Okay, I have seen all of the video and I see some "general problems" with some viewpoints, though some things are accurate.
1) Yeah, it would be nice to have some "general framework" for audio/video as frontend for developers to rely on. Though this is basically what KDE does try with phonon where it provides one framework to KDE devs so that they don't have to fiddle with the internals. Yes, you can easily argue if the "oh my god, another layer" is the correct step and I am not sure at all...
2) "Packaging has to be unified so that only one standard exists." Hmm, hard thing... Especially because the way he arguments is strange, he puts binary packages (.dep and .rpm) into the same same bin as "build descriptions" for Gentoo. This is, uhm, strange/wrong/whatever. Though in general it would of course be nice to have some "standard" specified for packages. Though this does not work simply because the package files also contain *dependency* declarations. And those differ from distribution to distribution (layout of packages, different ones included, versions, ...). In general he claims that commercial vendors have the problem providing stuff simply because every distro does it differently. Personally I have to agree with someone from the audience: The company should provide some installer with some basic functionality (working from commandline *and* graphical!). This installer can a) be used directly by the user and b) (due to commandline hooks) be used by the distribution to write some hooks to easily write "pseudo packages" that do the installation of the programs.
So what basically would be needed is some "standard installer" providing the hooks to allow the user to easily install software and allow the package managers (and maintainers) to include it in the official trees.
3) Yes, huge updates like the half year updates Ubuntu does can *easily* break the system. In general my own experience is that rolling release distributions tend to have less of those problems if the user updates regularly. The speaker asks the question if those updates really have to include all the updates they do and I say: Yes, they do have to include *most* of the things. At least the kernel updates are needed because those bring new drivers to support new hardware as well as lots of security fixes. Though X.org updates are *problematic* since they are difficult to test on a wide base due to the lot of different configurations possible when it comes to graphics cards and the features in the drivers.

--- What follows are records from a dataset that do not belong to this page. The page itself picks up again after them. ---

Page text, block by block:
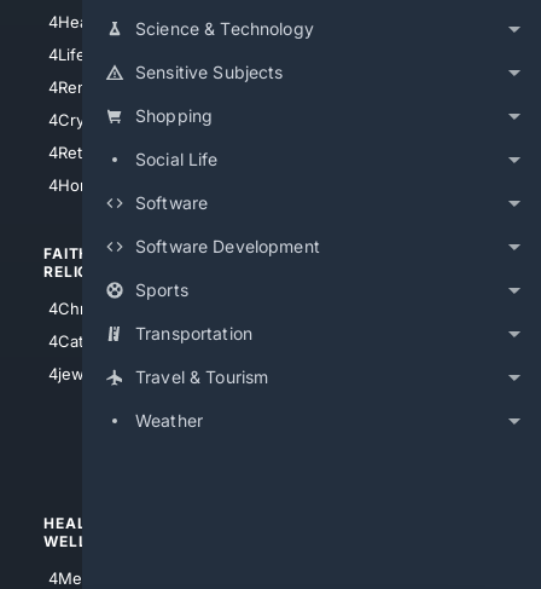
Science & Technology
Sensitive Subjects
Shopping
Social Life
Software
Software Development
Sports
Transportation
Travel & Tourism
Weather
4HealthInsurance
4LifeInsurance
4RentersInsurance
4Cryptocurrency
4Retirement
4HomeownersInsurance
4Chicago
FAITH/
RELIGION
4Christian
4Catholic
4jewish
SHOPPING
HEALTH/
WELLNESS
4Medical
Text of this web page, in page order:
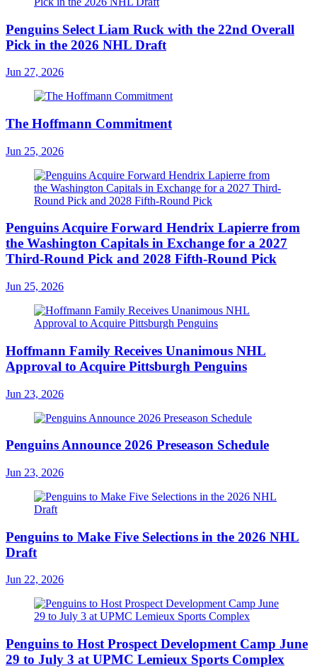
Penguins Select Liam Ruck with the 22nd Overall
Pick in the 2026 NHL Draft
Jun 27, 2026
The Hoffmann Commitment
Jun 25, 2026
Penguins Acquire Forward Hendrix Lapierre from
the Washington Capitals in Exchange for a 2027
Third-Round Pick and 2028 Fifth-Round Pick
Jun 25, 2026
Hoffmann Family Receives Unanimous NHL
Approval to Acquire Pittsburgh Penguins
Jun 23, 2026
Penguins Announce 2026 Preseason Schedule
Jun 23, 2026
Penguins to Make Five Selections in the 2026 NHL
Draft
Jun 22, 2026
Penguins to Host Prospect Development Camp June
29 to July 3 at UPMC Lemieux Sports Complex
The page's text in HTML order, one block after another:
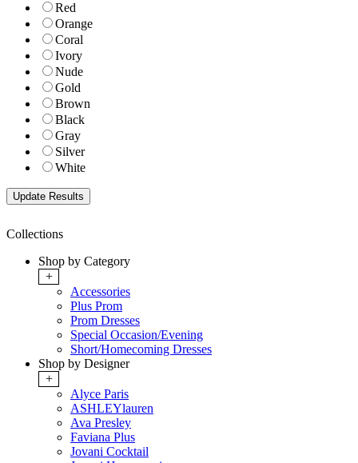
Red
Orange
Coral
Ivory
Nude
Gold
Brown
Black
Gray
Silver
White
Collections
Shop by Category
+
Accessories
Plus Prom
Prom Dresses
Special Occasion/Evening
Short/Homecoming Dresses
Shop by Designer
+
Alyce Paris
ASHLEYlauren
Ava Presley
Faviana Plus
Jovani Cocktail
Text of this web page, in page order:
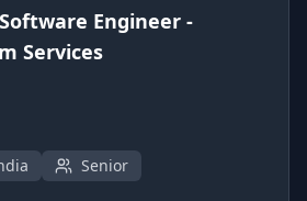
Engineer -
Services
Senior
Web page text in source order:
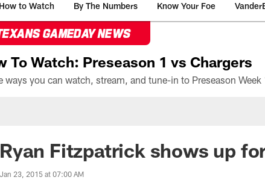
How to Watch By The Numbers Know Your Foe
GAMEDAY NEWS
To Watch: Preseason 1 vs Chargers
Ryan Fitzpatrick shows up
Jan 23, 2015 at 07:00 AM
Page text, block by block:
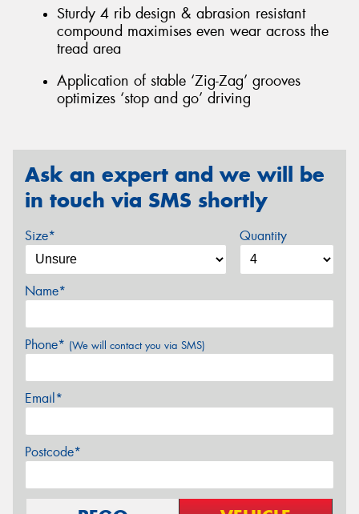
Sturdy 4 rib design & abrasion resistant
compound maximises even wear across the
tread area
Application of stable ‘Zig-Zag’ grooves
optimizes ‘stop and go’ driving
Ask an expert and we will be
in touch via SMS shortly
Size* Quantity
Name*
Phone* (We will contact you via SMS)
Email*
Postcode*

In general many distributions should maybe try to go some more conservative way for endusers to ship stable distributions and those interested in the bleeding edge (as well as willing to face occasional problems) can use the "unstable" version with more up to date packages in various areas. What is most important is that distributions for "end users" should listen to the creators of the packages that are shipped. When they say "experimental, not meant for endusers" (remember KDE 4.0?), the distributions should keep this in mind.
4) Lack of software is a difficult problem. He has not really provided a working and "good" solution either. This is basically some "Hen and Egg"-problem. Eg Adobe does not see numbers that users would buy Photoshop if it was available for Linux, so they fear that they won't make a profit with it. Unless they see a (good) chance for a profit, they have no reason to port it, but how should users show that they buy the software when there is not much available? I imagine that Adobe does see what happened to Ahead with Nero: After *many* years without any Linux support they shipped some "not too good" burning software (Nero derivate, *not* on par regarding features with the Windows version and buggy!) and users did not buy it because of a better free alternative (k3b).
Though the question remains: can the users themselves really change something about this? I say that they can only vote with the wallets and only buy stuff that provides native Linux versions *and* tell the vendors that you would be interested in buying there stuff but only if there was a native Linux version available of it. And running the software via WINE or some virtual machine is not a good solution since this way companies do not see the need of the users, they just see "hey, it sells well for Windows".
In general I think this presentation was not really saying too much. It was especially not providing something "normal users" can really do. He was talking mainly about packaging which is not this much of a problem as he made it appear since the vendors should *not* provide distribution specific packages but only some "generic" packages that the distributions can easily adopt. Yeah, those packages/installers should probably be done in some more uniform format so that it is easier to integrate them into repositories, but that's basically it.